My point is about letting wild places be wild, not about the environmental impact of climbing as a whole.
It's about leaving it in the state you would like to have found it. No rubbish, no abandoned equipment, no bouldering-style puzzles already solved because someone has stuck a bolt there.

I do wonder whether the boulderers find it annoying when a boulder is clearly already solved by the worn, chalk marked hand holds. Probably explains why many seek out new untouched sites to solve first.

Because it breaks down if we use another example. Would you want to solve a rubik's cube that was pre-turned so there were only 3 flips left to complete the cube? Changing the state of the activity (adding bolts/belays/ladders/etc.) is not in the spirit of the event, just as almost finishing a rubik's cube for someone else isn't in the spirit of actual event.

Put a different way: the climb becomes the bolter's experience, not the mountain's experience. It is no longer intrinsically mountain climbing, it's hiking.

>Would you want to solve a rubik's cube that was pre-turned so there were only 3 flips left to complete the cube?

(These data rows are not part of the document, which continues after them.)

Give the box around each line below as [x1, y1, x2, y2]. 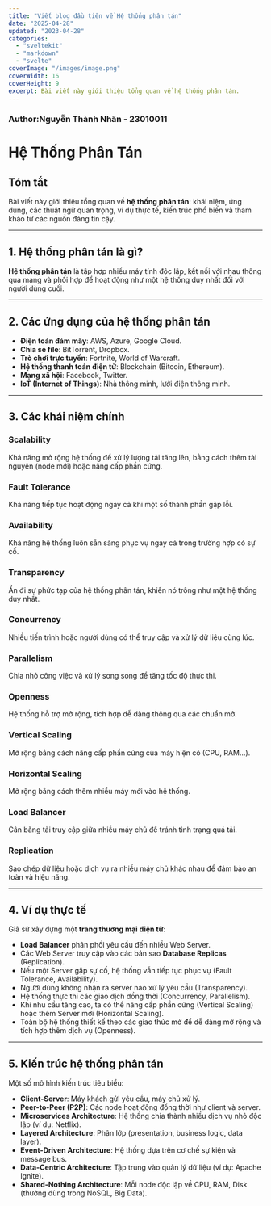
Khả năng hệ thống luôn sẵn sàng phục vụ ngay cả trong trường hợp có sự [8, 538, 256, 548]
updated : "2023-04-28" [8, 27, 85, 35]
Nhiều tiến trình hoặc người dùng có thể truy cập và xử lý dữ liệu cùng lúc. [8, 632, 255, 642]
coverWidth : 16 [8, 72, 60, 80]
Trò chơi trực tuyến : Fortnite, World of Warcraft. [19, 353, 181, 363]
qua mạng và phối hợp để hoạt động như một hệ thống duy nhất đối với [8, 275, 245, 285]
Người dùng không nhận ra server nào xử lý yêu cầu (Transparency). [19, 983, 248, 993]
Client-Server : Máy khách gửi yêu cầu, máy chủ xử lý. [19, 1094, 200, 1103]
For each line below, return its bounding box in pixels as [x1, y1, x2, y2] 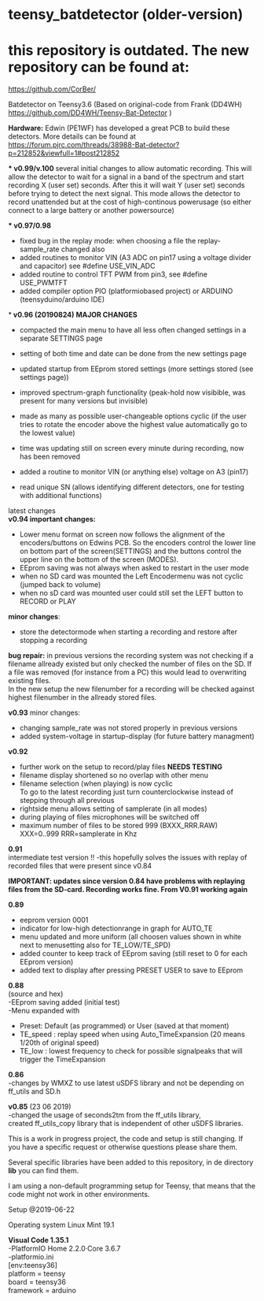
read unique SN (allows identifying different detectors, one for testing [19, 482, 245, 492]
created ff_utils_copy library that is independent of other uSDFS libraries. [8, 1119, 244, 1128]
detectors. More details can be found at [8, 132, 136, 141]
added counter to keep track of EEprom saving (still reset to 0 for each [19, 949, 247, 958]
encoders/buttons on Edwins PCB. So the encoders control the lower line [19, 538, 256, 548]
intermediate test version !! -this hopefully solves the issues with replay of [8, 853, 247, 862]
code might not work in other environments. [8, 1190, 150, 1199]
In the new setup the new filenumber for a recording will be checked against [8, 684, 255, 694]
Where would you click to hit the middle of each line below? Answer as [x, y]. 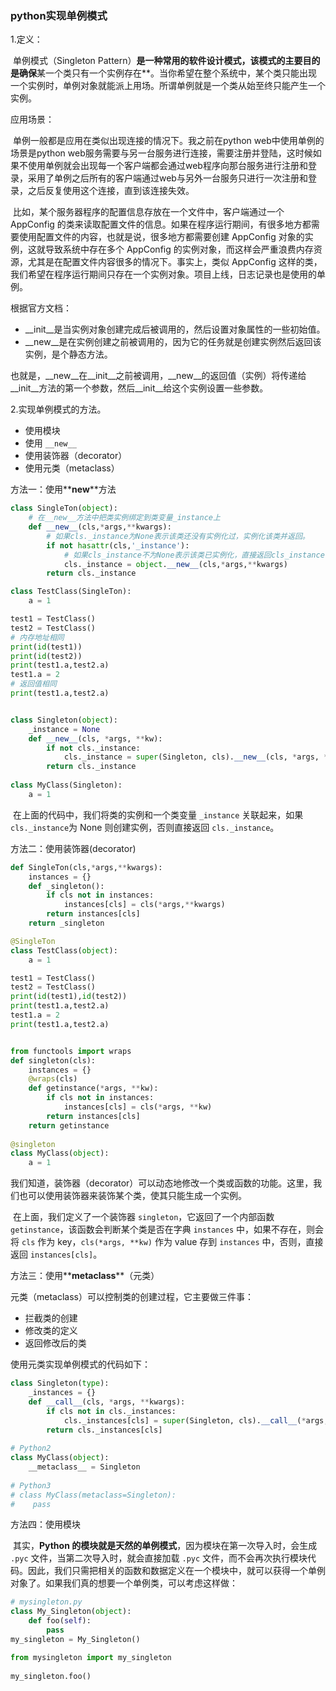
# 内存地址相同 [37, 637]
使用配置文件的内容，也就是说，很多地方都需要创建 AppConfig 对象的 [161, 237]
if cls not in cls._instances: [111, 1411]
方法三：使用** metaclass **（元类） [85, 1276]
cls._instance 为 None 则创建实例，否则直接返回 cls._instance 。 [145, 827]
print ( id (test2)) [46, 656]
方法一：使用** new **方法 [63, 489]
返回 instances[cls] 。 [56, 1254]
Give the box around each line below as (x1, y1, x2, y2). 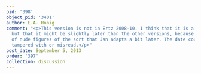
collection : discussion (6, 58, 66, 64)
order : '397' (6, 53, 39, 59)
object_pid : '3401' (6, 14, 55, 20)
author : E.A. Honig (6, 20, 55, 26)
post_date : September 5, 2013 (6, 48, 82, 54)
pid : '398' (6, 8, 33, 15)
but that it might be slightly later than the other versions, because (11, 31, 194, 37)
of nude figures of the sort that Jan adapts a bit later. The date (11, 36, 186, 42)

Well no, but I wouldn't get mad if someone else wanted to.

I don't think it's just a matter of ethics - some legal entity owns these mountains (park authority of some kind?) and drilling holes and placing bolts done without the permission of the owner sounds like vandalism to me.
If you are being serious; read the tower for much more context.
I am of the belief that we should leave a place better than we find it.

When litter is in my path, I remove it. To do otherwise would go against this fundamental principle.

Natural places should be protected from the widespread exploitation by humans. We are destroying the entire planet. Why can’t we protect the places we have long agreed should be protected? Enough with the anthropocentric BS already. We are a part of the world, not separate.